History:
History: Mr A 35 year old patient presented with a swelling in the upper lip as bulging since 1 year. As per the patient he had visited two dentists outside prior to our consultation for dental spacing of front teeth with discolouration. Patient does not remember any injury to the front teeth from childhood or any RTA resulting in any injuries to the teeth.
The dentists after seeing the spacing and discolouration performed radiographs and found the 4 upper maxillary incisors were non-vital and attributed to possible earlier injuries. Root canal treatment was performed on all 4 upper incisors as a first measure. Patient also had very expansible lesion in the anterior maxilla breaching bone and periosteum.
Radiographic and clinical examination confirmed the non-vitality and expansile cyst like lesion in the anterior maxilla. Since they advised surgery patient approached Kauvery maxillofacial unit for further management.
Clinical feature: The swelling in the maxilla was 3×3 cm in size and had no sinus or infection. A CT scan was performed immediately to know the size and extend of the lesion. CT scan confirmed bicortical expansion, thinning of cortical bone and periapical involvement of 3 upper teeth.
Since teeth had only a mild mobility and the lesion appeared benign in nature a decision was taken to remove the cyst and use a filler to fill the bone defect.
Treatment: under general anaesthesia the patient underwent enucleation of cyst and apicoectomy of roots of 4 teeth. (A process whereby apical root part of the teeth were trimmed and sealed from back of the teeth to prevent the re-entry of infection from cyst). The defect which was nearly 3 cm circumference like a cavity was primarily with filled BMP (bone morphogenic protein) and collagen sponge as a carrier. Additionally allogenic human bone chips were interspersed in to the space for better bone regeneration.
Discussion: Cysts originating from teeth either due to infections or embryonic enamel organ structures. Trauma is another cause for teeth become non-vital and if not rehabilitated like RCT immediately and resulting pulp infection may leads in to cyst formation over a period of time in the bone surrounding. Most these cysts are asymptomatic until expanded cortically not noticeable clinically.
Once a cyst is identified surgeons perform aspiration cytology to know the content of cyst and if cysts are large an incisional biopsy also may be performed.
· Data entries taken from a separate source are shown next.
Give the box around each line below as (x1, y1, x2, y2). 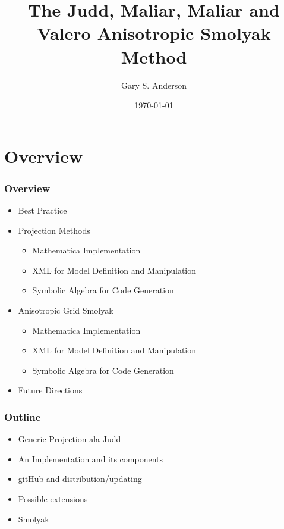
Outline (4, 409, 41, 424)
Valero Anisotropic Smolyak (37, 21, 271, 45)
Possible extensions (18, 493, 88, 505)
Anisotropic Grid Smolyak (18, 304, 113, 317)
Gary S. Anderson (121, 79, 187, 91)
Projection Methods (18, 224, 90, 236)
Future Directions (18, 384, 83, 396)
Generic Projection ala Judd (18, 433, 121, 445)
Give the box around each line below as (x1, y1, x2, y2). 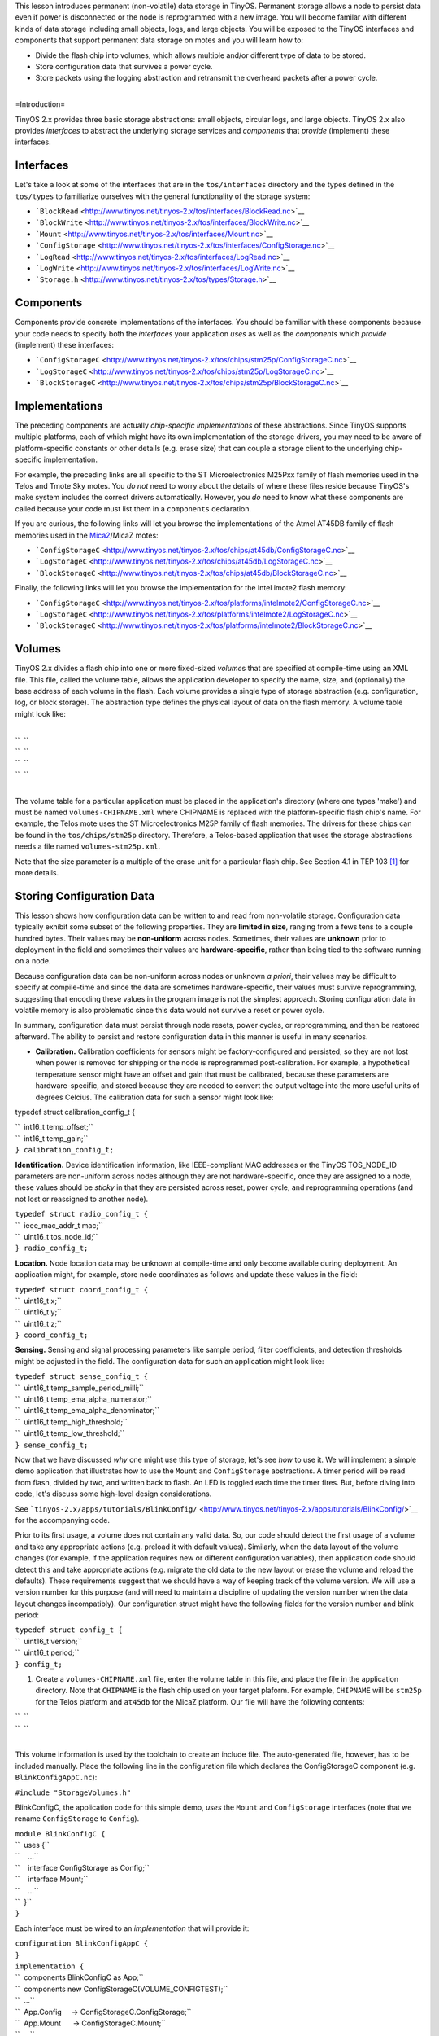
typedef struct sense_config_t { (15, 1372, 149, 1381)
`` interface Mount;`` (15, 1874, 89, 1885)
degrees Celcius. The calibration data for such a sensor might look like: (35, 1092, 274, 1102)
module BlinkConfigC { (15, 1829, 106, 1838)
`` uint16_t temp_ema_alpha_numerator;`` (15, 1394, 152, 1404)
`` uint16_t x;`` (15, 1296, 62, 1305)
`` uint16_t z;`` (15, 1319, 63, 1328)
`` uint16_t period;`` (15, 1648, 80, 1657)
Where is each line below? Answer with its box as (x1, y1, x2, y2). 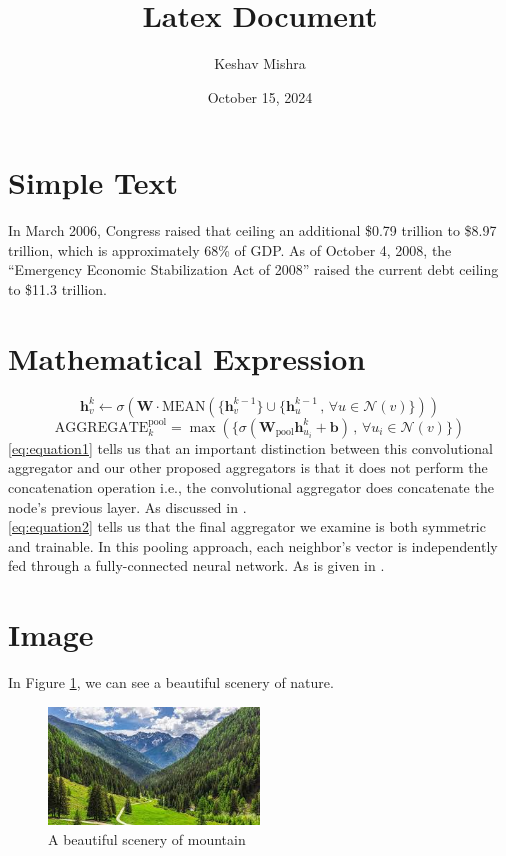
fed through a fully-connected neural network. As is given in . (8, 555, 385, 576)
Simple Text (8, 162, 178, 203)
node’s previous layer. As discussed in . (8, 496, 247, 517)
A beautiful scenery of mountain (48, 828, 246, 849)
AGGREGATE (54, 420, 149, 435)
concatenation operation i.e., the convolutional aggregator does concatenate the (8, 476, 494, 497)
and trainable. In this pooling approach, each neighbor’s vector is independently (8, 535, 498, 556)
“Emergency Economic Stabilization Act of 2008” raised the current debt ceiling (8, 259, 499, 280)
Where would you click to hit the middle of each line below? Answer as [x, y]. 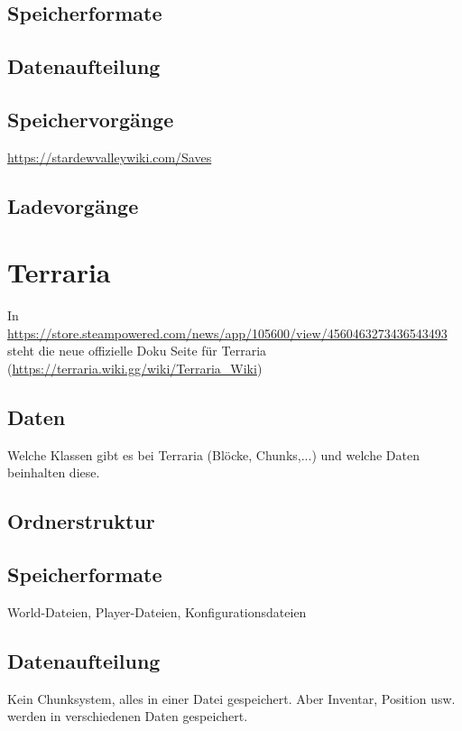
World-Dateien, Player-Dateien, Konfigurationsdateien [157, 612]
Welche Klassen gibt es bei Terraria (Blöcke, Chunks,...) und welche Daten [213, 454]
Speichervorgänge [91, 119]
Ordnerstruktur [81, 521]
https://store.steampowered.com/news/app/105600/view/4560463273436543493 [227, 333]
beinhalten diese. [54, 472]
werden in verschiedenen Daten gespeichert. [128, 716]
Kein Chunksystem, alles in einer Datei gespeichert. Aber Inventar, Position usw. [231, 698]
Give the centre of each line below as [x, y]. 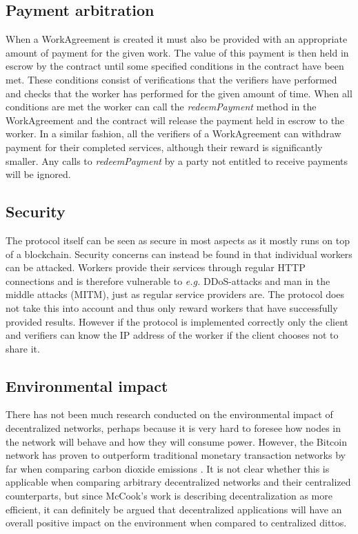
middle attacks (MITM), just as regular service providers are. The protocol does [175, 294]
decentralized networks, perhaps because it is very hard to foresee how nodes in [173, 428]
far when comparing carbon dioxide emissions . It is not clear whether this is [168, 468]
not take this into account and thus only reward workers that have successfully [172, 307]
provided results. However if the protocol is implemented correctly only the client [177, 321]
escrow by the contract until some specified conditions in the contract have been [175, 66]
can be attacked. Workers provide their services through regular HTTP [156, 267]
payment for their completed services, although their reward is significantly [164, 147]
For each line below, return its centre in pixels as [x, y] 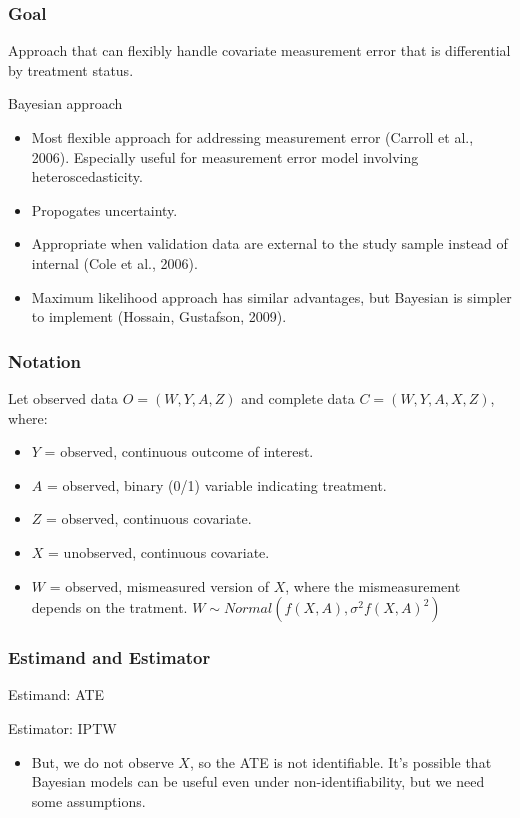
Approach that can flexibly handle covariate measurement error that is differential [259, 50]
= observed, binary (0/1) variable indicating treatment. [216, 484]
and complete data [298, 397]
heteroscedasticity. [87, 176]
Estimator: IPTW [62, 727]
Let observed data [63, 397]
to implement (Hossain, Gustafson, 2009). [159, 316]
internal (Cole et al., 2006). [114, 262]
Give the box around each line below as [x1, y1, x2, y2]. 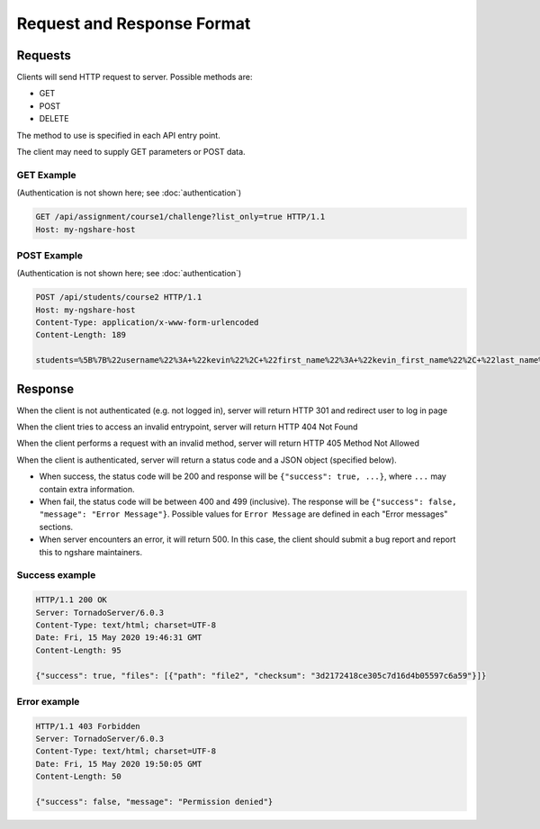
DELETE [39, 113, 69, 124]
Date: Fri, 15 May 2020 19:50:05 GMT [35, 759, 202, 769]
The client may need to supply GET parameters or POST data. [16, 147, 247, 158]
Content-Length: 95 [35, 644, 121, 655]
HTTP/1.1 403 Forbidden [35, 721, 141, 731]
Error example [16, 695, 80, 707]
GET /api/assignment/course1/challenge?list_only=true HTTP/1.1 [35, 212, 326, 222]
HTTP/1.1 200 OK [35, 595, 108, 605]
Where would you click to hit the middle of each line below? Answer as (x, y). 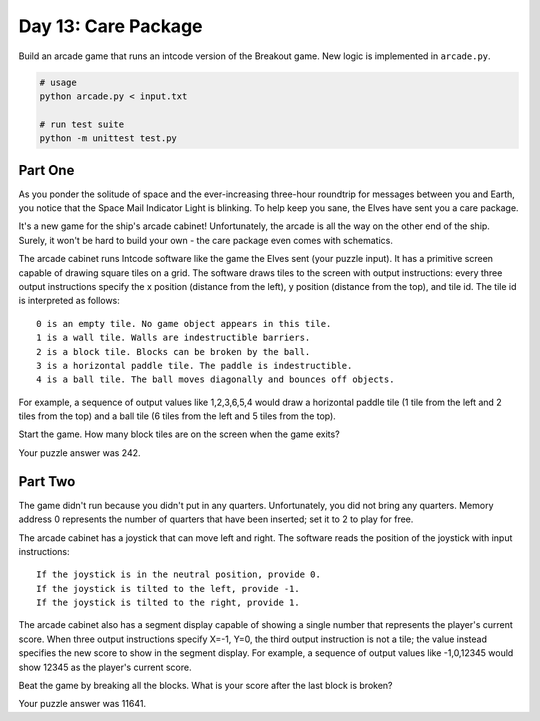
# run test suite (82, 124)
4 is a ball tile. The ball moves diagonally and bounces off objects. (215, 379)
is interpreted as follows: (69, 301)
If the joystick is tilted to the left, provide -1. (168, 588)
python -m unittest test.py (108, 138)
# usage (58, 82)
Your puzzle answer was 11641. (82, 704)
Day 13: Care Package (110, 26)
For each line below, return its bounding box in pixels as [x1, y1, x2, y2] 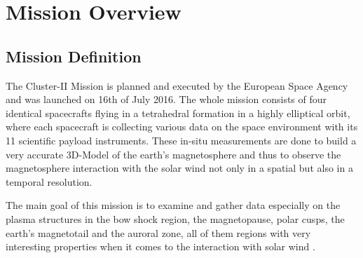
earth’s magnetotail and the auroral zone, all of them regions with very [6, 225, 311, 240]
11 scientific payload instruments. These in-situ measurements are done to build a [6, 133, 357, 147]
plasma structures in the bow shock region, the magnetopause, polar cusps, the [6, 211, 345, 226]
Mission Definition [6, 45, 142, 67]
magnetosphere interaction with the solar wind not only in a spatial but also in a [6, 161, 353, 175]
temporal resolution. [6, 174, 93, 189]
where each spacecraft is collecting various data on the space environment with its [6, 119, 358, 134]
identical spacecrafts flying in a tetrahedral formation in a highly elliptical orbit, [6, 105, 350, 120]
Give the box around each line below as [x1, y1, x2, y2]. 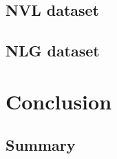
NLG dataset [6, 40, 100, 61]
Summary [6, 134, 76, 156]
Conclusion [6, 87, 112, 115]
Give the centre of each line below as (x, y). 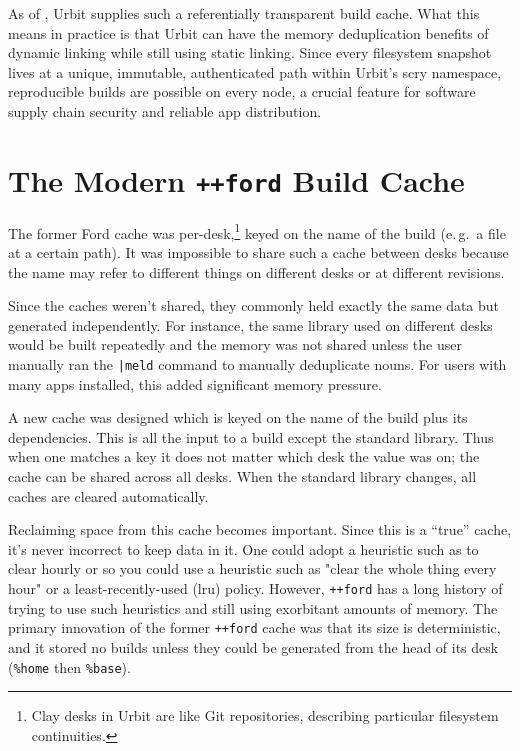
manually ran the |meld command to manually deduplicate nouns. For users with (257, 364)
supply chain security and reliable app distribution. (165, 110)
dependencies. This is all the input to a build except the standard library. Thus (251, 436)
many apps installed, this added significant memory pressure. (195, 383)
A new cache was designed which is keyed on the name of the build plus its (238, 417)
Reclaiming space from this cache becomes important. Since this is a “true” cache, (260, 529)
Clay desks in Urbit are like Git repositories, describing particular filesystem (265, 715)
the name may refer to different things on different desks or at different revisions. (256, 271)
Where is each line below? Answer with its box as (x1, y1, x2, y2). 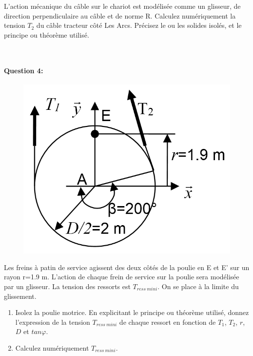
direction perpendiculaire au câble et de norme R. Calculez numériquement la (4, 10, 236, 21)
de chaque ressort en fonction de (119, 316, 216, 327)
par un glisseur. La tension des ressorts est (4, 281, 131, 292)
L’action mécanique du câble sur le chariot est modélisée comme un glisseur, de (4, 1, 241, 11)
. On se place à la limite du (157, 281, 239, 292)
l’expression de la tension (15, 316, 90, 327)
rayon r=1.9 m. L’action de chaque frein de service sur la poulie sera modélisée (4, 272, 239, 282)
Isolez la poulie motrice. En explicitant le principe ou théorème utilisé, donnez (15, 307, 249, 317)
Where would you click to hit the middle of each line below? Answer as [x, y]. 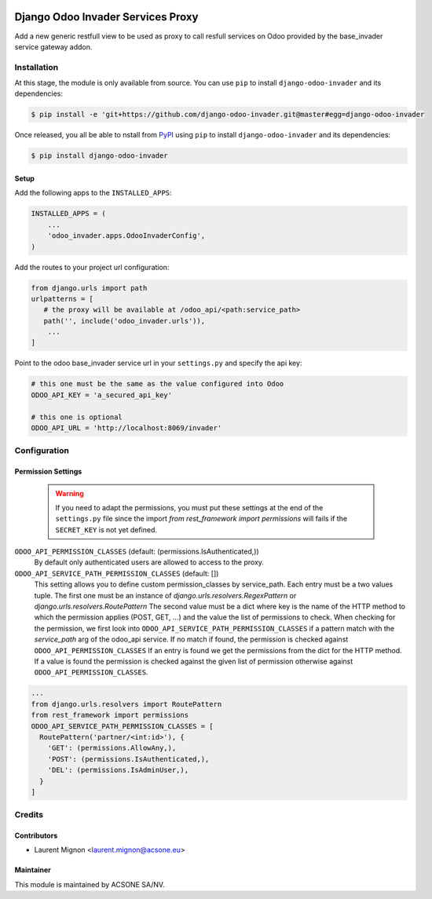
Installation [37, 67]
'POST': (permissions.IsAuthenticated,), [128, 759]
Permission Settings [48, 472]
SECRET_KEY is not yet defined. [106, 529]
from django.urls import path [89, 288]
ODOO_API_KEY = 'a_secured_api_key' [102, 395]
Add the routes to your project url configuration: [92, 267]
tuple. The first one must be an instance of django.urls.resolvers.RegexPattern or [165, 595]
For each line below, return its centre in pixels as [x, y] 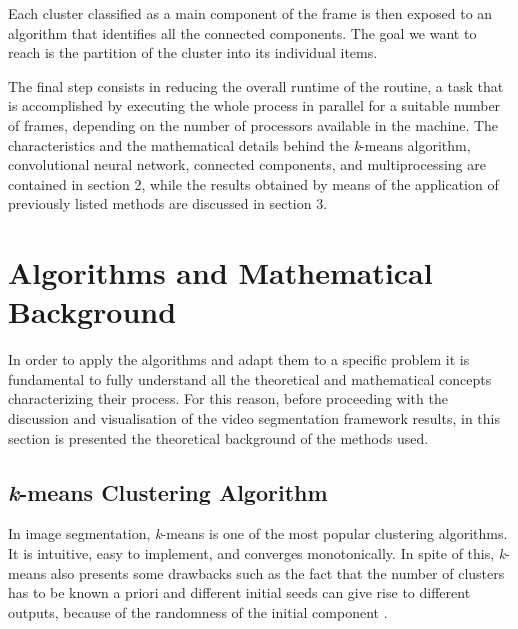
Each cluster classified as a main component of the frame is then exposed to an [250, 13]
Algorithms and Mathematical [220, 272]
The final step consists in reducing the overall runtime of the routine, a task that [256, 85]
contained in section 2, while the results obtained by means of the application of [253, 183]
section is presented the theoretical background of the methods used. [218, 437]
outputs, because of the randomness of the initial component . [198, 611]
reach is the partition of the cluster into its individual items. [193, 52]
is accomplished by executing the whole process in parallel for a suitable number [254, 105]

Depend upon the site, cause, age and involvement of facial structures treatment may vary from simple enucleation to complex craniofacial reconstruction. In this case since the cyst may have been originated from periapical infection of teeth and small size in nature a complete primary enucleation was done. Any cyst cavity in the bone larger than 2 cm after operation may produce secondary issues of healing and collapse of the overlying mucosa. Therefore in this case primary regeneration was attempted with BMP and allogenic cortico-cancellous human bone mix. The biopsy of the enucleated cyst confirmed as periapical cyst histologically. Two weeks post-op patient recovered well and advised to do continuous follow-up for up to 6 months.
References:
Nair PN. New perspectives on radicular cysts: Do they heal? Int Endod J 1998;31:155-60.
Shear M, Speight P. Cysts of the Oral and Maxillofacial Regions. 4th ed. Oxford: Wiley-Blackwell; 2007. p. 123-42.
Rajendran R, Sivapathasundaram B. Shafer’s Textbook of Oral Pathology. 6th ed.
St. Louis: W.B. Saunders Elsevier; 2009. p. 273-4.